◆ Prompt ◆
Please say how many lines in the records below contain the word "para". Give the number and nothing more.

Records from a collection:
BEGIN
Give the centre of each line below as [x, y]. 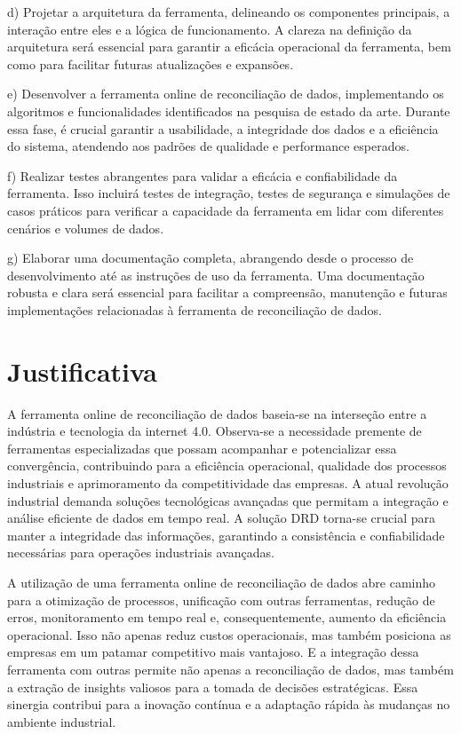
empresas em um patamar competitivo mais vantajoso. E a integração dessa [213, 652]
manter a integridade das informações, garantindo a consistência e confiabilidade [226, 535]
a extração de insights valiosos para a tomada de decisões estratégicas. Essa [213, 687]
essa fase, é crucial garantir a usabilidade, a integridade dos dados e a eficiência [223, 128]
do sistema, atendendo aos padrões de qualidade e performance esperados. [208, 146]
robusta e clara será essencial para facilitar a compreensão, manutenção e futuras [227, 292]
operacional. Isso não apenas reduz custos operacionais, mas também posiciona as [229, 634]
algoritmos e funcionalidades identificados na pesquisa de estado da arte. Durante [229, 110]
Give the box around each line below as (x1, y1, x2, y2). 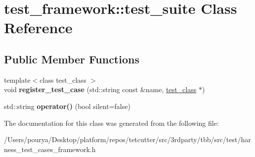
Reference (4, 17, 73, 38)
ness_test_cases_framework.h (4, 144, 96, 154)
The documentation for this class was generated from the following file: (4, 117, 219, 128)
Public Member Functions (4, 51, 139, 66)
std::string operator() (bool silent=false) (4, 101, 130, 111)
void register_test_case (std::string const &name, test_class (4, 84, 197, 95)
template (4, 74, 31, 85)
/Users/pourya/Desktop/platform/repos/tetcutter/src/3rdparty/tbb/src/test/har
END
◆ Result ◆
2